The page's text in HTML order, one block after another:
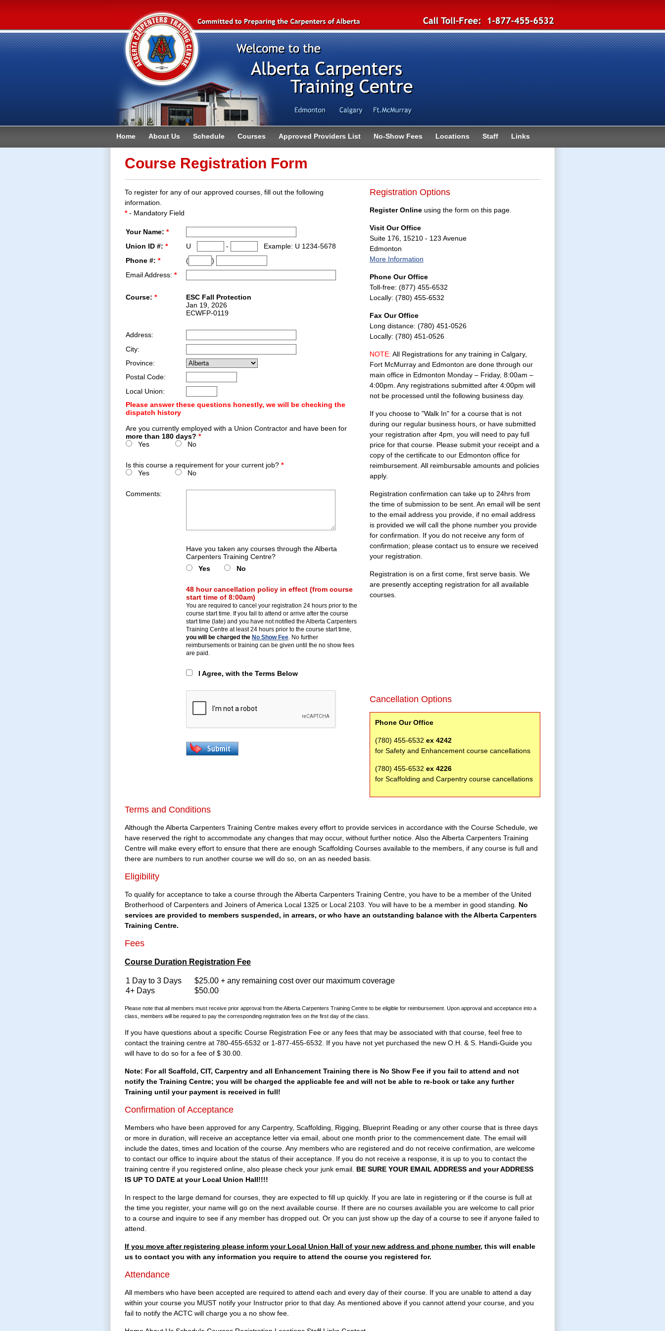
Home About Us Schedule Courses Approved Providers List No-Show Fees Locations Staff Links
Course Registration Form
To register for any of our approved courses, fill out the following
information.
*- Mandatory Field
Your Name: *
Union ID #: * U -
Example: U 1234-5678
Phone #: * (
)
Email Address: *
Course: *
ESC Fall Protection
Jan 19, 2026
ECWFP-0119
Address:
City:
Province:
Postal Code:
Local Union:
Please answer these questions honestly, we will be checking the
dispatch history
Are you currently employed with a Union Contractor and have been for
more than 180 days? *
Yes
No
Is this course a requirement for your current job? *
Yes
No
Comments:
Have you taken any courses through the Alberta
Carpenters Training Centre?
Yes
No
48 hour cancellation policy in effect (from course
start time of 8:00am)
You are required to cancel your registration 24 hours prior to the
course start time. If you fail to attend or arrive after the course
start time (late) and you have not notified the Alberta Carpenters
Training Centre at least 24 hours prior to the course start time,
you will be charged the No Show Fee. No further
reimbursements or training can be given until the no show fees
are paid.
I Agree, with the Terms Below
Registration Options
Register Online using the form on this page.
Visit Our Office
Suite 176, 15210 - 123 Avenue
Edmonton
More Information
Phone Our Office
Toll-free: (877) 455-6532
Locally: (780) 455-6532
Fax Our Office
Long distance: (780) 451-0526
Locally: (780) 451-0526
NOTE: All Registrations for any training in Calgary,
Fort McMurray and Edmonton are done through our
main office in Edmonton Monday – Friday, 8:00am –
4:00pm. Any registrations submitted after 4:00pm will
not be processed until the following business day.
If you choose to "Walk In" for a course that is not
during our regular business hours, or have submitted
your registration after 4pm, you will need to pay full
price for that course. Please submit your receipt and a
copy of the certificate to our Edmonton office for
reimbursement. All reimbursable amounts and policies
apply.
Registration confirmation can take up to 24hrs from
the time of submission to be sent. An email will be sent
to the email address you provide, if no email address
is provided we will call the phone number you provide
for confirmation. If you do not receive any form of
confirmation; please contact us to ensure we received
your registration.
Registration is on a first come, first serve basis. We
are presently accepting registration for all available
courses.
Cancellation Options
Phone Our Office
(780) 455-6532 ex 4242
for Safety and Enhancement course cancellations
(780) 455-6532 ex 4226
for Scaffolding and Carpentry course cancellations
Terms and Conditions
Although the Alberta Carpenters Training Centre makes every effort to provide services in accordance with the Course Schedule, we
have reserved the right to accommodate any changes that may occur, without further notice. Also the Alberta Carpenters Training
Centre will make every effort to ensure that there are enough Scaffolding Courses available to the members, if any course is full and
there are numbers to run another course we will do so, on an as needed basis.
Eligibility
To qualify for acceptance to take a course through the Alberta Carpenters Training Centre, you have to be a member of the United
Brotherhood of Carpenters and Joiners of America Local 1325 or Local 2103. You will have to be a member in good standing. No
services are provided to members suspended, in arrears, or who have an outstanding balance with the Alberta Carpenters
Training Centre.
Fees
Course Duration Registration Fee
1 Day to 3 Days
$25.00 + any remaining cost over our maximum coverage
4+ Days
$50.00
Please note that all members must receive prior approval from the Alberta Carpenters Training Centre to be eligible for reimbursement. Upon approval and acceptance into a
class, members will be required to pay the corresponding registration fees on the first day of the class.
If you have questions about a specific Course Registration Fee or any fees that may be associated with that course, feel free to
contact the training centre at 780-455-6532 or 1-877-455-6532. If you have not yet purchased the new O.H. & S. Handi-Guide you
will have to do so for a fee of $ 30.00.
Note: For all Scaffold, CIT, Carpentry and all Enhancement Training there is No Show Fee if you fail to attend and not
notify the Training Centre; you will be charged the applicable fee and will not be able to re-book or take any further
Training until your payment is received in full!
Confirmation of Acceptance
Members who have been approved for any Carpentry, Scaffolding, Rigging, Blueprint Reading or any other course that is three days
or more in duration, will receive an acceptance letter via email, about one month prior to the commencement date. The email will
include the dates, times and location of the course. Any members who are registered and do not receive confirmation, are welcome
to contact our office to inquire about the status of their acceptance. If you do not receive a response, it is up to you to contact the
training centre if you registered online, also please check your junk email. BE SURE YOUR EMAIL ADDRESS and your ADDRESS
IS UP TO DATE at your Local Union Hall!!!!
In respect to the large demand for courses, they are expected to fill up quickly. If you are late in registering or if the course is full at
the time you register, your name will go on the next available course. If there are no courses available you are welcome to call prior
to a course and inquire to see if any member has dropped out. Or you can just show up the day of a course to see if anyone failed to
attend.
If you move after registering please inform your Local Union Hall of your new address and phone number, this will enable
us to contact you with any information you require to attend the course you registered for.
Attendance
All members who have been accepted are required to attend each and every day of their course. If you are unable to attend a day
within your course you MUST notify your Instructor prior to that day. As mentioned above if you cannot attend your course, and you
fail to notify the ACTC will charge you a no show fee.

__WHAT YOU NEED TO DO__
Repeat the entries exactly. Any picture is to be left out.

__TASK RESULT__
The page's text in HTML order, one block after another:
Home About Us Schedule Courses Approved Providers List No-Show Fees Locations Staff Links
Course Registration Form
To register for any of our approved courses, fill out the following
information.
*- Mandatory Field
Your Name: *
Union ID #: * U -
Example: U 1234-5678
Phone #: * (
)
Email Address: *
Course: *
ESC Fall Protection
Jan 19, 2026
ECWFP-0119
Address:
City:
Province:
Postal Code:
Local Union:
Please answer these questions honestly, we will be checking the
dispatch history
Are you currently employed with a Union Contractor and have been for
more than 180 days? *
Yes
No
Is this course a requirement for your current job? *
Yes
No
Comments:
Have you taken any courses through the Alberta
Carpenters Training Centre?
Yes
No
48 hour cancellation policy in effect (from course
start time of 8:00am)
You are required to cancel your registration 24 hours prior to the
course start time. If you fail to attend or arrive after the course
start time (late) and you have not notified the Alberta Carpenters
Training Centre at least 24 hours prior to the course start time,
you will be charged the No Show Fee. No further
reimbursements or training can be given until the no show fees
are paid.
I Agree, with the Terms Below
Registration Options
Register Online using the form on this page.
Visit Our Office
Suite 176, 15210 - 123 Avenue
Edmonton
More Information
Phone Our Office
Toll-free: (877) 455-6532
Locally: (780) 455-6532
Fax Our Office
Long distance: (780) 451-0526
Locally: (780) 451-0526
NOTE: All Registrations for any training in Calgary,
Fort McMurray and Edmonton are done through our
main office in Edmonton Monday – Friday, 8:00am –
4:00pm. Any registrations submitted after 4:00pm will
not be processed until the following business day.
If you choose to "Walk In" for a course that is not
during our regular business hours, or have submitted
your registration after 4pm, you will need to pay full
price for that course. Please submit your receipt and a
copy of the certificate to our Edmonton office for
reimbursement. All reimbursable amounts and policies
apply.
Registration confirmation can take up to 24hrs from
the time of submission to be sent. An email will be sent
to the email address you provide, if no email address
is provided we will call the phone number you provide
for confirmation. If you do not receive any form of
confirmation; please contact us to ensure we received
your registration.
Registration is on a first come, first serve basis. We
are presently accepting registration for all available
courses.
Cancellation Options
Phone Our Office
(780) 455-6532 ex 4242
for Safety and Enhancement course cancellations
(780) 455-6532 ex 4226
for Scaffolding and Carpentry course cancellations
Terms and Conditions
Although the Alberta Carpenters Training Centre makes every effort to provide services in accordance with the Course Schedule, we
have reserved the right to accommodate any changes that may occur, without further notice. Also the Alberta Carpenters Training
Centre will make every effort to ensure that there are enough Scaffolding Courses available to the members, if any course is full and
there are numbers to run another course we will do so, on an as needed basis.
Eligibility
To qualify for acceptance to take a course through the Alberta Carpenters Training Centre, you have to be a member of the United
Brotherhood of Carpenters and Joiners of America Local 1325 or Local 2103. You will have to be a member in good standing. No
services are provided to members suspended, in arrears, or who have an outstanding balance with the Alberta Carpenters
Training Centre.
Fees
Course Duration Registration Fee
1 Day to 3 Days
$25.00 + any remaining cost over our maximum coverage
4+ Days
$50.00
Please note that all members must receive prior approval from the Alberta Carpenters Training Centre to be eligible for reimbursement. Upon approval and acceptance into a
class, members will be required to pay the corresponding registration fees on the first day of the class.
If you have questions about a specific Course Registration Fee or any fees that may be associated with that course, feel free to
contact the training centre at 780-455-6532 or 1-877-455-6532. If you have not yet purchased the new O.H. & S. Handi-Guide you
will have to do so for a fee of $ 30.00.
Note: For all Scaffold, CIT, Carpentry and all Enhancement Training there is No Show Fee if you fail to attend and not
notify the Training Centre; you will be charged the applicable fee and will not be able to re-book or take any further
Training until your payment is received in full!
Confirmation of Acceptance
Members who have been approved for any Carpentry, Scaffolding, Rigging, Blueprint Reading or any other course that is three days
or more in duration, will receive an acceptance letter via email, about one month prior to the commencement date. The email will
include the dates, times and location of the course. Any members who are registered and do not receive confirmation, are welcome
to contact our office to inquire about the status of their acceptance. If you do not receive a response, it is up to you to contact the
training centre if you registered online, also please check your junk email. BE SURE YOUR EMAIL ADDRESS and your ADDRESS
IS UP TO DATE at your Local Union Hall!!!!
In respect to the large demand for courses, they are expected to fill up quickly. If you are late in registering or if the course is full at
the time you register, your name will go on the next available course. If there are no courses available you are welcome to call prior
to a course and inquire to see if any member has dropped out. Or you can just show up the day of a course to see if anyone failed to
attend.
If you move after registering please inform your Local Union Hall of your new address and phone number, this will enable
us to contact you with any information you require to attend the course you registered for.
Attendance
All members who have been accepted are required to attend each and every day of their course. If you are unable to attend a day
within your course you MUST notify your Instructor prior to that day. As mentioned above if you cannot attend your course, and you
fail to notify the ACTC will charge you a no show fee.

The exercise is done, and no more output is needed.